Among the five pre-determined separation distances tested, a shorter distance of 15 mm provided a laser spot diameter of about 15 mm, and thereby allowed an effective dose delivery for many different intra-oral photobiomodulation applications. Using this separation distance of 15 mm, photobiostimulation required a laser irradiation of 52 seconds. For anti-inflammatory and analgesic effects, the time of each treatment increased to 130 seconds and 262 seconds, respectively.

Accordingly, for the laser utilized during testing, a laser guide 100 having a separation distance of 15 mm may be effective for several different photobiomodulation therapies. A like calculation may be utilized to choose a separation distance useful for other dental lasers used for photobiomodulation. Once a desired separation distance is determined, a laser guide 100 may be selected to provide the desired separation distance.

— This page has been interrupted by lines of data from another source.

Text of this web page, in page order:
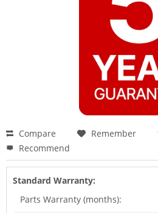
Compare Remember
Recommend
Standard Warranty:
Parts Warranty (months):
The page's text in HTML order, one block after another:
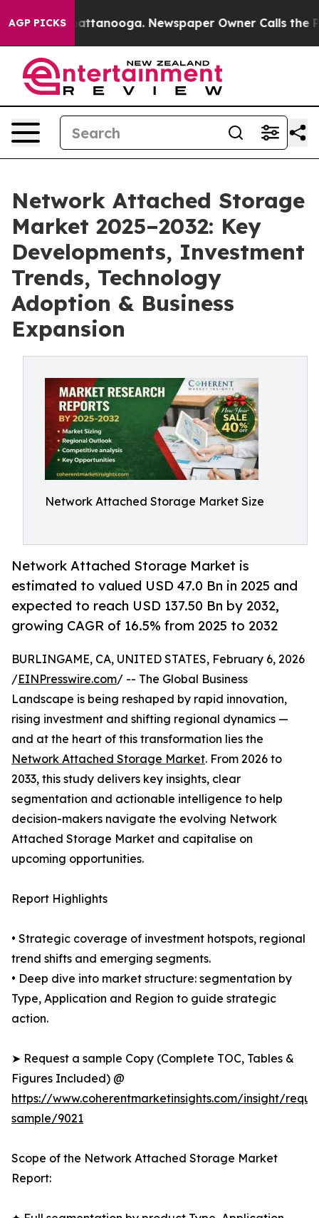
AGP PICKS
in Chattanooga. Newspaper Owner Calls the
Network Attached Storage
Market 2025–2032: Key
Developments, Investment
Trends, Technology
Adoption & Business
Expansion
Network Attached Storage Market Size
Network Attached Storage Market is
estimated to valued USD 47.0 Bn in 2025 and
expected to reach USD 137.50 Bn by 2032,
growing CAGR of 16.5% from 2025 to 2032
BURLINGAME, CA, UNITED STATES, February 6, 2026
/EINPresswire.com/ -- The Global Business
Landscape is being reshaped by rapid innovation,
rising investment and shifting regional dynamics —
and at the heart of this transformation lies the
Network Attached Storage Market. From 2026 to
2033, this study delivers key insights, clear
segmentation and actionable intelligence to help
decision-makers navigate the evolving Network
Attached Storage Market and capitalise on
upcoming opportunities.
Report Highlights
• Strategic coverage of investment hotspots, regional
trend shifts and emerging segments.
• Deep dive into market structure: segmentation by
Type, Application and Region to guide strategic
action.
➤ Request a sample Copy (Complete TOC, Tables &
Figures Included) @
https://www.coherentmarketinsights.com/insight/
sample/9021
Scope of the Network Attached Storage Market
Report:
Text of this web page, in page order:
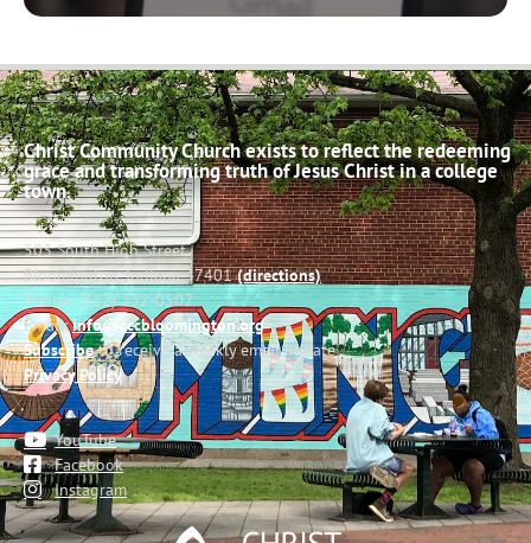
Christ Community Church exists to reflect the redeeming
grace and transforming truth of Jesus Christ in a college
town.
503 South High Street
Bloomington, Indiana 47401(directions)
Phone: (812) 332-0502
Email:info@cccbloomington.org
Subscribeto receive a weekly email update
Privacy Policy
YouTube
Facebook
Instagram
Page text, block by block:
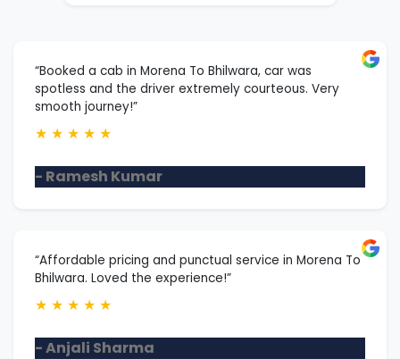
“Booked a cab in Morena To Bhilwara, car was
spotless and the driver extremely courteous. Very
smooth journey!”
★ ★ ★ ★ ★
- Ramesh Kumar
“Affordable pricing and punctual service in Morena To
Bhilwara. Loved the experience!”
★ ★ ★ ★ ★
- Anjali Sharma
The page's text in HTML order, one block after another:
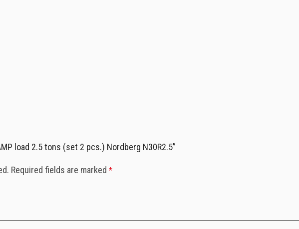
load 2.5 tons (set 2 pcs.) Nordberg N30R2.5”
Required fields are marked *
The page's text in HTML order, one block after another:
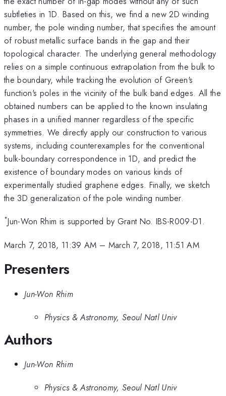
subtleties in 1D. Based on this, we find a new 2D winding
number, the pole winding number, that specifies the amount
of robust metallic surface bands in the gap and their
topological character. The underlying general methodology
relies on a simple continuous extrapolation from the bulk to
the boundary, while tracking the evolution of Green's
function's poles in the vicinity of the bulk band edges. All the
obtained numbers can be applied to the known insulating
phases in a unified manner regardless of the specific
symmetries. We directly apply our construction to various
systems, including counterexamples for the conventional
bulk-boundary correspondence in 1D, and predict the
existence of boundary modes on various kinds of
experimentally studied graphene edges. Finally, we sketch
the 3D generalization of the pole winding number.
*Jun-Won Rhim is supported by Grant No. IBS-R009-D1.
March 7, 2018, 11:39 AM – March 7, 2018, 11:51 AM
Presenters
Jun-Won Rhim
Physics & Astronomy, Seoul Natl Univ
Authors
Jun-Won Rhim
Physics & Astronomy, Seoul Natl Univ
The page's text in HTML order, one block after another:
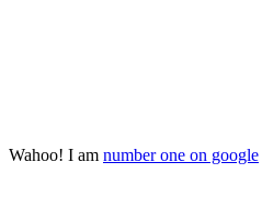
Wahoo! I am number one on google

In the examples described above, the separation distance is the distance between the lower opening 130 of the end cap 110 and the lower base 170 of the conical frustum 140.

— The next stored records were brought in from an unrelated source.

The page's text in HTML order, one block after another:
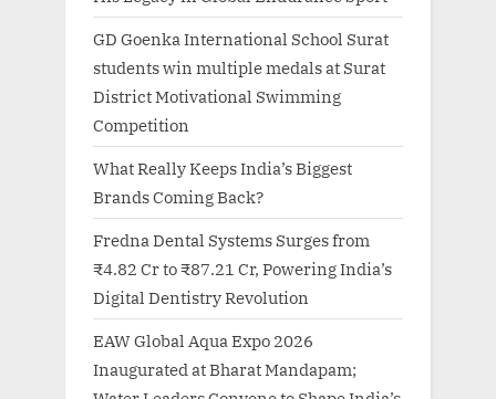
GD Goenka International School Surat
students win multiple medals at Surat
District Motivational Swimming
Competition
What Really Keeps India’s Biggest
Brands Coming Back?
Fredna Dental Systems Surges from
₹4.82 Cr to ₹87.21 Cr, Powering India’s
Digital Dentistry Revolution
EAW Global Aqua Expo 2026
Inaugurated at Bharat Mandapam;
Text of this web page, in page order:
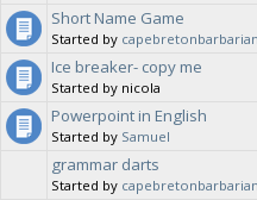
Short Name Game
Started by capebretonbarbarian
Ice breaker- copy me
Started by nicola
Powerpoint in English
Started by Samuel
grammar darts
Started by capebretonbarbarian
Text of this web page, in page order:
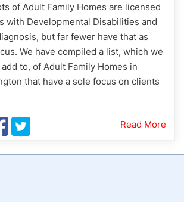
of Adult Family Homes are licensed
with Developmental Disabilities and
but far fewer have that as
We have compiled a list, which we
to, of Adult Family Homes in
that have a sole focus on clients
Read More
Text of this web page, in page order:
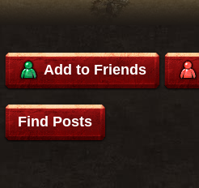
Add to Friends
Find Posts
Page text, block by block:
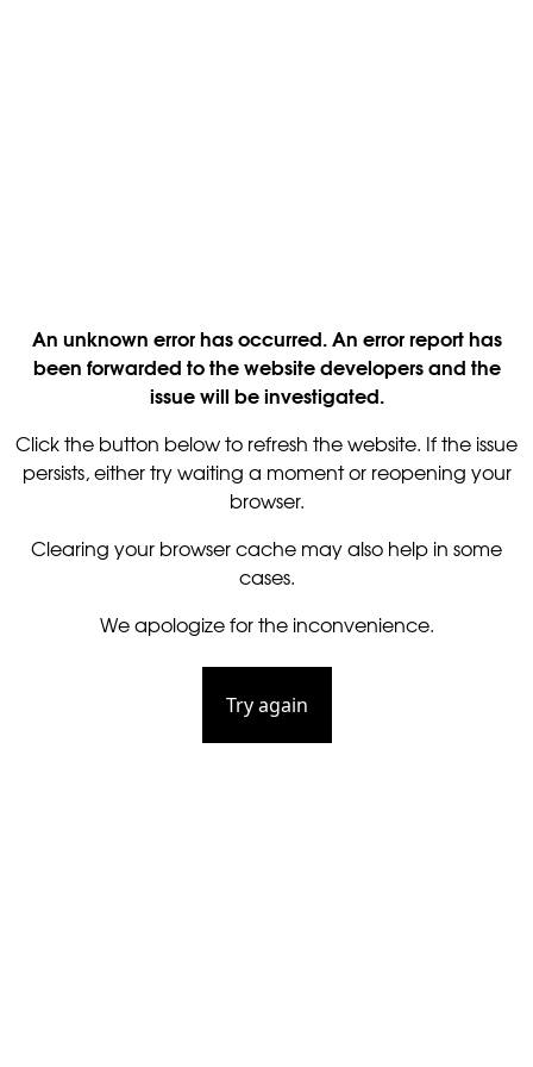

For these reasons, the laser guide 100 may be manufactured in several different sizes adapted to provide a predetermined separation distance effective for photobiomodulation therapy using different model dental lasers. The laser guide 100 may also be inexpensively manufactured so that it may be disposed after a single use.

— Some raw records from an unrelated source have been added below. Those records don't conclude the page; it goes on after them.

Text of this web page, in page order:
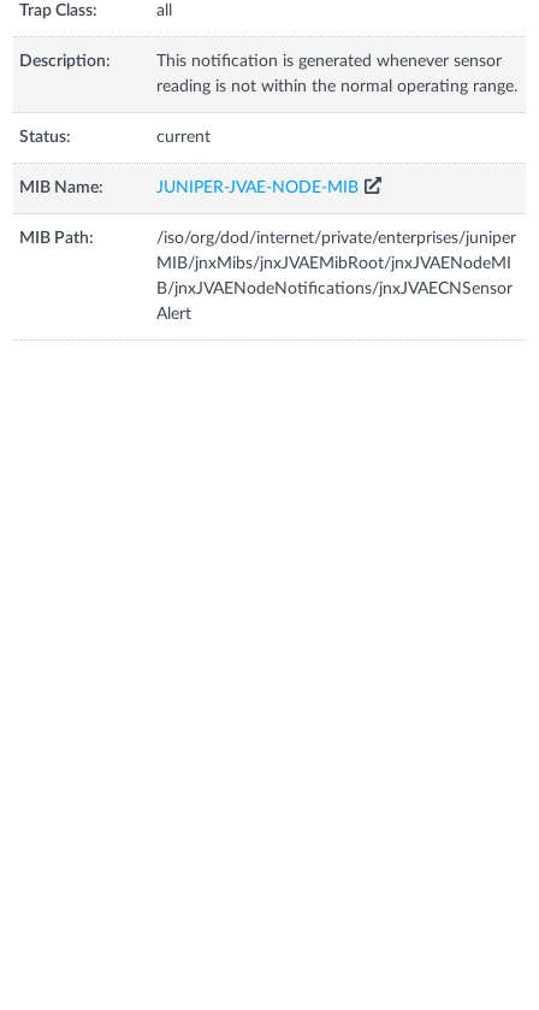
Trap Class: all
Description:
This notification is generated whenever sensor
reading is not within the normal operating range.
Status: current
MIB Name: JUNIPER-JVAE-NODE-MIB
MIB Path:
/iso/org/dod/internet/private/enterprises/juniper
MIB/jnxMibs/jnxJVAEMibRoot/jnxJVAENodeMI
B/jnxJVAENodeNotifications/jnxJVAECNSensor
Alert
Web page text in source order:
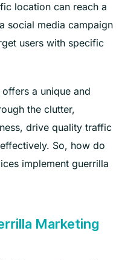
location can reach a
social media campaign
users with specific
a unique and
the clutter,
drive quality traffic
So, how do
implement guerrilla
Marketing
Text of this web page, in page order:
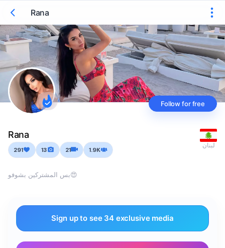
Rana
Follow for free
Rana
لبنان
291 13 21 1.9K
بس المشتركين بشوفو😍
Sign up to see 34 exclusive media
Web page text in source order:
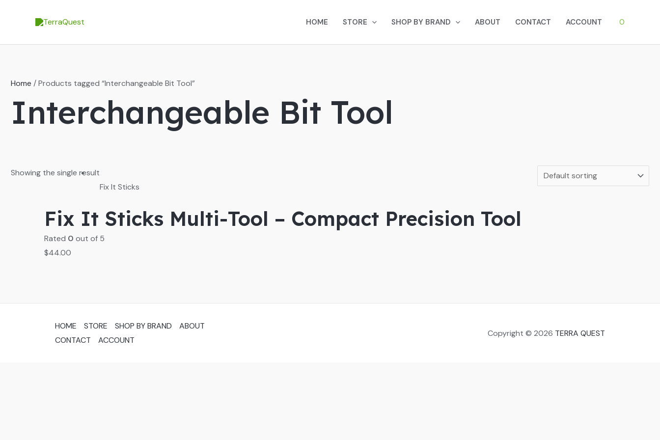
HOME STORE SHOP BY BRAND ABOUT CONTACT ACCOUNT 0
Home / Products tagged “Interchangeable Bit Tool”
Interchangeable Bit Tool
Showing the single result
Fix It Sticks
Fix It Sticks Multi-Tool – Compact Precision Tool
Rated 0 out of 5
$44.00
HOME STORE SHOP BY BRAND
ABOUT
CONTACT
ACCOUNT
Copyright © 2026 TERRA QUEST
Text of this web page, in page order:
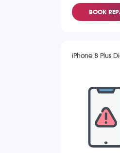
BOOK
iPhone 8 Plus
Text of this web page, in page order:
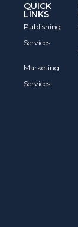
QUICK
LINKS
Publishing
Services
Marketing
Services
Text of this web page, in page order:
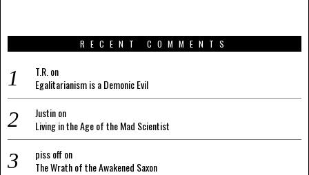
RECENT COMMENTS
T.R. on
Egalitarianism is a Demonic Evil
Justinon
Living in the Age of the Mad Scientist
piss offon
The Wrath of the Awakened Saxon
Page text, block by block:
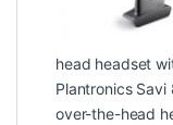
head headset
Plantronics
over-the-head
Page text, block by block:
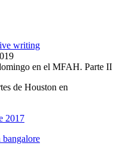
writing
en el MFAH. Parte II
de Houston en
2017
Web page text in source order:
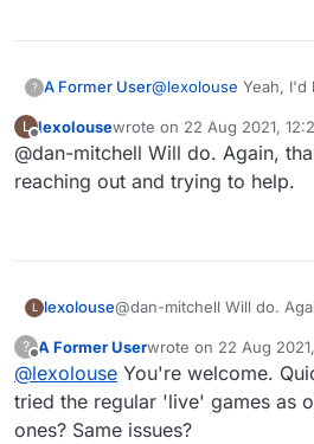
? A Former User@lexolouse Yeah, I'd
alternative site or app
computer instead,
or so? They've
fixing most of the
L
Offline
lexolousewrote on 22 Aug 2021,
last edited by
@dan-mitchell Will do. Again,
reaching out and trying to help.
L lexolouse@dan-mitchell Will do.
?
Offline
A Former Userwrote on 22 Aug
last edited by
@lexolouse You're welcome.
tried the regular 'live' games as
ones? Same issues?
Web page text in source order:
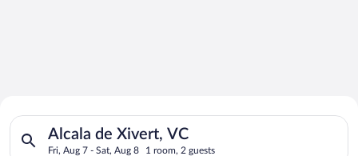
Search for Cheap Deals on
Hotels in Alcala de Xivert
Alcala de Xivert, VC
Fri, Aug 7 - Sat, Aug 8 1 room, 2 guests
Search for hotels in Alcala de Xivert, VC. Check-in on Fri,
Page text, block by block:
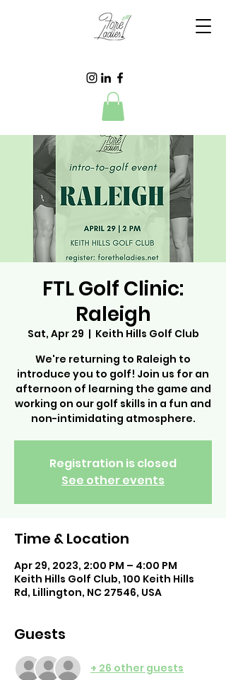
FTL Golf Clinic:
Raleigh
Sat, Apr 29
  |
Keith Hills Golf Club
We're returning to Raleigh to
introduce you to golf! Join us for an
afternoon of learning the game and
working on our golf skills in a fun and
non-intimidating atmosphere.
Registration is closed
See other events
Time & Location
Apr 29, 2023, 2:00 PM – 4:00 PM
Keith Hills Golf Club, 100 Keith Hills
Rd, Lillington, NC 27546, USA
Guests
+ 26 other guests

It is to be noted that various modifications or alterations can be made to the above-described examples without departing from the technical features of the inventions as defined in the appended claims.

Claims

1. An apparatus for guiding a handheld laser during intra-oral photobiomodulation, the apparatus comprising:

a hollow end cap having a longitudinal axis, a proximal end forming a first opening aligned with the longitudinal axis, and a distal end forming a second opening aligned with the axis, wherein the first opening is configured to be detachably secured over an end of a hand piece of the laser and the second opening has a diameter at least as large as a diameter of a laser spot exiting the handpiece; and

a hollow conical frustum extending from the distal end of the end cap and having a longitudinal axis aligned with the longitudinal axis of the end cap, the frustum comprising: an upper base adjacent to the distal end of the end cap and forming an upper opening having a diameter at least as large as the diameter of the laser spot exiting the hand piece; and a lower base spaced apart from the upper base and terminating at a lower opening having a diameter larger than the diameter of the upper opening and larger than a diameter of the laser spot exiting the lower opening,

such that the lower base functions to maintain a predetermined separation distance between the laser exiting the hand piece and an intra-oral target of the laser.